The chisels I am sharpening are HSS BB penturning set and HF full size set.  The sharpening setup is a HF 6" dry / 8" wet bench grinder.  I hardly use the wet wheel as it has not tool platform.  The 6" wheel is, presumably the one that came with the grinder (inherited from my father).  I have basically sharpened the BB penturners roughing gouge down to a nub in the past two years. I'm sure the wheel is much too aggressive.  The tool platform on the grinder is pathetic and I don't get a consistent and sharp bevel on my tools.  Really, the fun has gone out of turning now, because we are constantly anticipating losing blanks to blowouts.  I need to remedy the situation.

My plan is to definitely buy the Oneway Wolverine Sharpening System (v-holder and platform).

My questions are:
1) Can I stay with the HF grinder and upgrade the wheel to a Norton 3x 80 grit?
2)  If I absolutely have to, I am thinking of buying the Delta 23-199 variable speed 8" grinder.  Any experience with this?
3) I would change to Norton wheels for the 8" grinder.  Are 80 and 120 grit appropriate?

I really need to learn to sharpen and get a proper setup as we are both getting frustrated.  I appreciate any input.

Thanks.

My problems, as I see them is we get a lot of chatter and catches on acrylics.  Again, more in the past 2 - 3 months


----------



## lucky13 (Apr 11, 2013)

If you are looking at getting a new grinder, I recommend this one from wood craft, Buy 8in Slow Speed Grinder at Woodcraft, it comes with the correct grinding wheels already attached so you do not have to buy new wheels. I just picked it up a couple of weeks ago and really love it. It is worth every penny.


----------



## jttheclockman (Apr 11, 2013)

You have to learn to sharpen your tools. It is a must if you are going to stay in the hobby. I know nothing about that grinder. The speed should be slow around 1750. You need this because once again heat is your enemy. Seems we say this an awful lot in this hobby but it is true. I think the other grinder you mentioned is VS. 

I suggest and most good turners will tell you an 8" wheel is much better than a 6" because you will put a concave grind moreso with a 6 than an 8 because of the smaller diameter wheel. You want friable wheels which come in white or blue depending on the company. You need 120 grit for basic sharpening. 80 grit is when you want to reshape the grind on a tool. Remember the lower the grit the more metal you take off. Alot of times if you get that perfect grind and perfect angle to a tool all you need to do is hit it with a diamond stone a couple passes and you are right back to business. I recomend getting one. You never want to take alot of metal off. The hotter you get the tool the greater chance you have of taking the temper out of it.

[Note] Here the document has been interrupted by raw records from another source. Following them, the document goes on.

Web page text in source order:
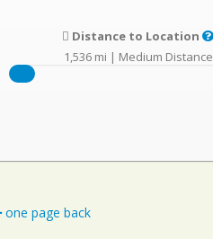
Distance to Location
1,536 mi | Medium Distance
one page back
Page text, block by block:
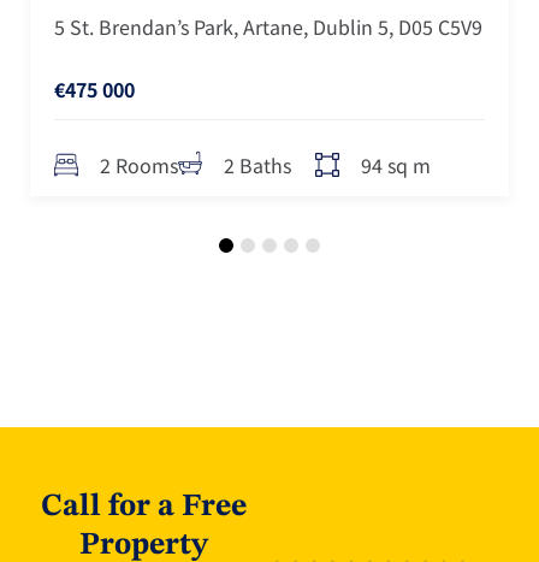
5 St. Brendan’s Park, Artane, Dublin 5, D05 C5V9
€475 000
2 Rooms 2 Baths 94 sq m
Call for a Free
Property
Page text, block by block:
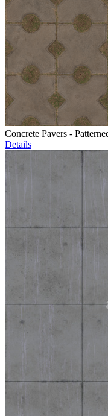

I highly suggest you take a look at the ton of videos there on utube. They can show you better than anyone can explain it.

One other thing a good platform is more crucial than a jig to sharpen tools. Set the platform to the angle of the tool and do it free hand making sure to keep the tool flat on the platform. Those jigs are good for gouges and tools that need that rounded edge. I never use it on my skew. That is one of the best tools to learn to use. It pays off more than you can imagine especially in pen turning. You have been around turning as you said you should know this stuff. 

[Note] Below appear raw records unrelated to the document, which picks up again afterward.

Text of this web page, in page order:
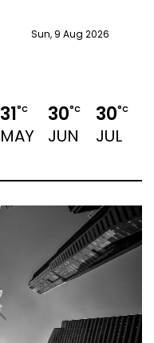
Sun, 9 Aug 2026
31°C
MAY
30°C
JUN
30°C
JUL
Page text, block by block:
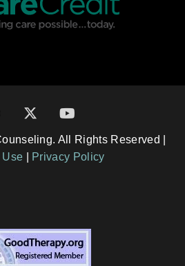
All Rights Reserved |
Use
Privacy Policy
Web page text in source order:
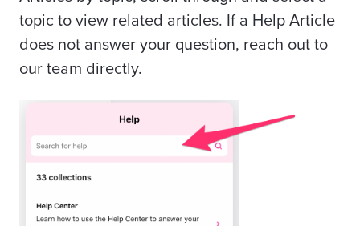
topic to view related articles. If a Help Article
does not answer your question, reach out to
our team directly.
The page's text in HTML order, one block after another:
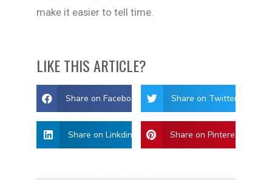
make it easier to tell time.
LIKE THIS ARTICLE?
Share on Facebook Share on Twitter
Share on Linkdin Share on Pinterest
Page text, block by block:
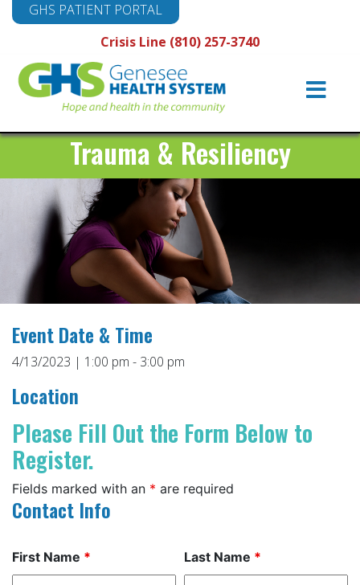
Crisis Line (810) 257-3740
GHS PATIENT PORTAL
Main
Navigation
Trauma & Resiliency
Event Date & Time
4/13/2023 | 1:00 pm - 3:00 pm
Location
Please Fill Out the Form Below to
Register.
Fields marked with an * are required
Contact Info
First Name * Last Name *

As far as blowouts go it could be 1000 different things. Your technique may have changed and you do not realize it. There are videos here in the library and also on utube that show how to turn acrylics properly. Again the skew is your friend. Get rid of all those other tools for pen turning please. When you suspect your grinding technique you could be right there also. You may have increased the angle on the tools so severe it does not function as it once did. Read some of the past posts here about blowouts when turning acrylics and maybe you will pick up pointers. But I highly suggest utube. 

Good luck and all is not lost.


----------



## walshjp17 (Apr 11, 2013)

+1 on the Woodcraft slow-speed grinder.  8" wheel is much better than 6" as JohnT. has noted.


----------



## JohnGreco (Apr 11, 2013)

Another option would be to use a carbide tool with replaceable tips. Sharpening was something I always dreaded, mostly because of the sheer time-sink I felt it was for me. That seemed to lead to me to using tools that should have been sharpened 2 or 3 pens ago, and you know dull tools create danger.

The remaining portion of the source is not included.